#### The records

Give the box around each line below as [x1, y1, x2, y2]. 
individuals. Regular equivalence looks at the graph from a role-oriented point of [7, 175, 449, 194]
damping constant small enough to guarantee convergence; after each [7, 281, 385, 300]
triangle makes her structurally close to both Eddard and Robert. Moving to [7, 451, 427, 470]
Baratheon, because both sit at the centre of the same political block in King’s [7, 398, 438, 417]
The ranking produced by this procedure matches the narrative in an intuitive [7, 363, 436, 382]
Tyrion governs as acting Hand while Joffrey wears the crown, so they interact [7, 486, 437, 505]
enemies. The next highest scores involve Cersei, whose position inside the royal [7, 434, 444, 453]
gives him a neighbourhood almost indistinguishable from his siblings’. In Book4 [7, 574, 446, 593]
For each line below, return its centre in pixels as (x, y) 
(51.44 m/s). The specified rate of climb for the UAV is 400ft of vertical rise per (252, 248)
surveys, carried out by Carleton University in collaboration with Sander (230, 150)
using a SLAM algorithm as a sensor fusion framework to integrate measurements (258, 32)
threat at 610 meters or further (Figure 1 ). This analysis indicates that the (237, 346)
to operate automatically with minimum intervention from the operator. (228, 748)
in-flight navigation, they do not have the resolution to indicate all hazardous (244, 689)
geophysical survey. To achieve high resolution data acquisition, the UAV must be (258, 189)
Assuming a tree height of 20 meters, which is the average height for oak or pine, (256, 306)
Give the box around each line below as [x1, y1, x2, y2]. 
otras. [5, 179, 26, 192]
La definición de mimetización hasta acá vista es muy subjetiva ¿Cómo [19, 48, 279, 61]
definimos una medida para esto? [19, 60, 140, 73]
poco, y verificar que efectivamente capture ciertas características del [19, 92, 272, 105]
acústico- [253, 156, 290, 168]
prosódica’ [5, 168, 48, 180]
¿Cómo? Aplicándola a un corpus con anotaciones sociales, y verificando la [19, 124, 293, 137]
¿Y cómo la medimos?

########
#### The records

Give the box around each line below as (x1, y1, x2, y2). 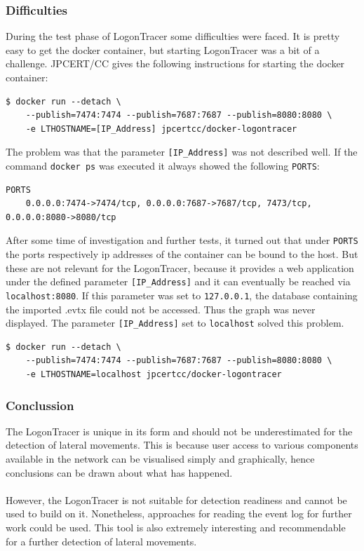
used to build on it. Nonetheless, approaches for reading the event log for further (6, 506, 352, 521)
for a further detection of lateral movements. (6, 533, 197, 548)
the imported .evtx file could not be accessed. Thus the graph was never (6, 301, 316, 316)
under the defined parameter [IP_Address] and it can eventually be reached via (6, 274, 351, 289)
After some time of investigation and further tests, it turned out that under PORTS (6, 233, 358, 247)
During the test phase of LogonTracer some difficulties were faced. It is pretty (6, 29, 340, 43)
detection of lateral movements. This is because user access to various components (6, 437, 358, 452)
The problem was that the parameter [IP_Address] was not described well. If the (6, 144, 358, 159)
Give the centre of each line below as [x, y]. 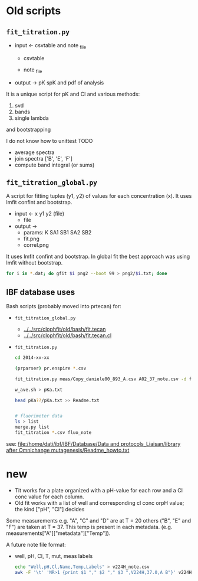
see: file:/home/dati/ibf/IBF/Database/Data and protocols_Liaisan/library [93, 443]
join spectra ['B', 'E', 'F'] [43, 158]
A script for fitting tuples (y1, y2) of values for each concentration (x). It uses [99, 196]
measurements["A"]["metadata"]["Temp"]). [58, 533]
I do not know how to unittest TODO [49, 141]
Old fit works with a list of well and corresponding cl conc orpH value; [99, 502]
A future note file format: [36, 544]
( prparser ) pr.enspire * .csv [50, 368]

########
#### The records

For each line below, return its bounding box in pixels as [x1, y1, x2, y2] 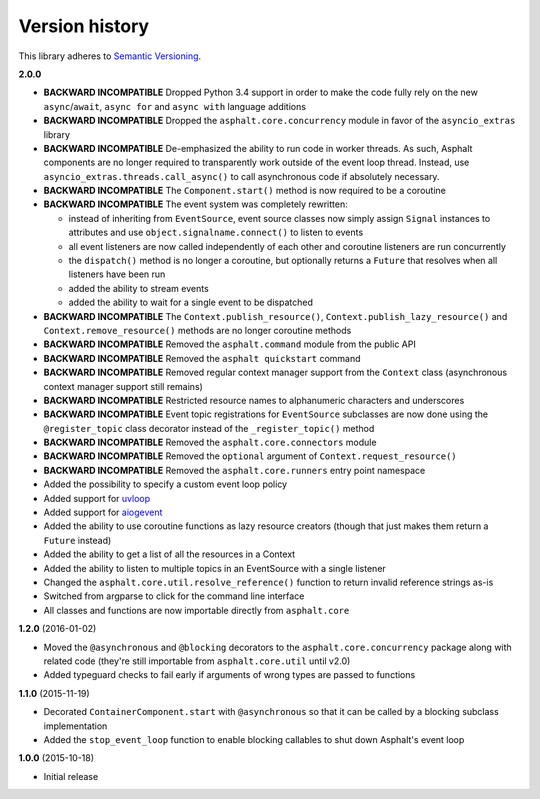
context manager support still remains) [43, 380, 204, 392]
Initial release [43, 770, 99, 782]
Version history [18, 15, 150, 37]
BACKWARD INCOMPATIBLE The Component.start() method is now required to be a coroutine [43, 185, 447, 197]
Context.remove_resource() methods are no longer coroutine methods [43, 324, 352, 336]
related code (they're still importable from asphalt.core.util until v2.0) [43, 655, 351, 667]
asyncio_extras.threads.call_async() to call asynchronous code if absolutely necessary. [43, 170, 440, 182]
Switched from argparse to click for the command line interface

########

- Exercise brief
Look above for the line holding "triangle makes her". Print it and every line after it, exactly, through the line holding "The ranking produced".

- Result
triangle makes her structurally close to both Eddard and Robert. Moving to [7, 451, 427, 470]
Baratheon, because both sit at the centre of the same political block in King’s [7, 398, 438, 417]
The ranking produced by this procedure matches the narrative in an intuitive [7, 363, 436, 382]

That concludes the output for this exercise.